Deutschland Terror Festnahme
Police arrested a suspected member of the so-called "Sauerland terror group" last yearImage: AP

"Converts can be more easily radicalized," Kai Hirschmann of Germany's Institute for Terrorism Research and Study told a Internet news site around the time of Scheider's arrest.

"As 'novices' they try to be more religious than even the religious leaders," Hirschmann added. "That often makes them especially fanatical and also especially dangerous."

Other experts, however, disagree with that assessment.

"You can't say that conversion to Islam carries an explicit tendency toward becoming a radical," Stefan Reichmuth, professor of Islamic Studies at the University of Bochum told DW-WORLD.DE.

Estimates of the number of German converts to Islam range between 15,000 and 80,000. But Germany's Muslim league says that, of them, only about 25 fit the description of being radical or dangerously fanatic.

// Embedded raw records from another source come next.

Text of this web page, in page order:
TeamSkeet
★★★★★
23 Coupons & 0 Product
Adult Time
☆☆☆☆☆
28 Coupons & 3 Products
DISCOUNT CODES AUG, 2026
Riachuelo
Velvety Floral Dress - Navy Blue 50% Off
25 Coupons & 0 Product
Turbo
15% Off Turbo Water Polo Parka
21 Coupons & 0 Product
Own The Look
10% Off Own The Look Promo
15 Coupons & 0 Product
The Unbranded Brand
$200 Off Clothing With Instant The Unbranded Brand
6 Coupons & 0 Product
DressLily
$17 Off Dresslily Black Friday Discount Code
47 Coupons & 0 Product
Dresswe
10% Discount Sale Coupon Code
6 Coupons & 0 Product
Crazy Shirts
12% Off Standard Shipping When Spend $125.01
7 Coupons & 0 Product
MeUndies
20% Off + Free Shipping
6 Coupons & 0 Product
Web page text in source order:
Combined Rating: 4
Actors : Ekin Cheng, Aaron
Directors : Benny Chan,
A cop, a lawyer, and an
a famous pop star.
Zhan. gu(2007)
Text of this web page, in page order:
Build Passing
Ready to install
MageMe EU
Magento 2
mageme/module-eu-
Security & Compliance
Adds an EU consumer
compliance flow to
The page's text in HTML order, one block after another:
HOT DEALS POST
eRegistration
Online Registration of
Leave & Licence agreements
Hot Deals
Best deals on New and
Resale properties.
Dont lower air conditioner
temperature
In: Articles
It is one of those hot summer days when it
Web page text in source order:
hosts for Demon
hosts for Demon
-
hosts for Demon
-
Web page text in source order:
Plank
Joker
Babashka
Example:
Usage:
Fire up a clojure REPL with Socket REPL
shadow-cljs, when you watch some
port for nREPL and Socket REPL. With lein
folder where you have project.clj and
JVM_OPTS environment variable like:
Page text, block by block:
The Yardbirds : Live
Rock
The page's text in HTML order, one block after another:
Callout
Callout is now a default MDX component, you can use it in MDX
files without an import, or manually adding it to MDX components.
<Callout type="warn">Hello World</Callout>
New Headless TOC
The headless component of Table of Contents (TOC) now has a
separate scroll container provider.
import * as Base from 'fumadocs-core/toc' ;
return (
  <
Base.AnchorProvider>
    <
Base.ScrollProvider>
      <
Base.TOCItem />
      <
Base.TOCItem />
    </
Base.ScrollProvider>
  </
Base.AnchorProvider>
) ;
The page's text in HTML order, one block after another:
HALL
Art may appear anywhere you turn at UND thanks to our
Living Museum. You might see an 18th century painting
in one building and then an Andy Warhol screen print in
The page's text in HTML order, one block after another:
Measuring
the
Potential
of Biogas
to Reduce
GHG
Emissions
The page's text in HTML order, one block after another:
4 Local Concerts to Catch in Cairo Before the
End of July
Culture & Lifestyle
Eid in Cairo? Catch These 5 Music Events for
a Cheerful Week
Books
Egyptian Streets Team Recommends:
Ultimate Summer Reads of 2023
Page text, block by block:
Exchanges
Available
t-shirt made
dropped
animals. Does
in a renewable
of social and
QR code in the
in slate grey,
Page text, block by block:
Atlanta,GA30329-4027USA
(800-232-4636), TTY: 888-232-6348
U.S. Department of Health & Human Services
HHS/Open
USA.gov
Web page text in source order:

Germany, which opposed the 2003 US-led invasion of Iraq and has more than 3,000 troops in Afghanistan under NATO command, has tightened security and surveillance in response to the threat of attacks by Islamic extremists.

The closest Germany came to an attack was in July 2006 when suitcases containing homemade bombs were placed on two regional trains passing through Cologne's busy main train station. They failed to detonate.

The September 11, 2001 attacks on the United States were planned by an al-Qaeda cell in the northern German city of Hamburg led by Mohammed Atta, one of the hijackers of the planes involved in the attacks.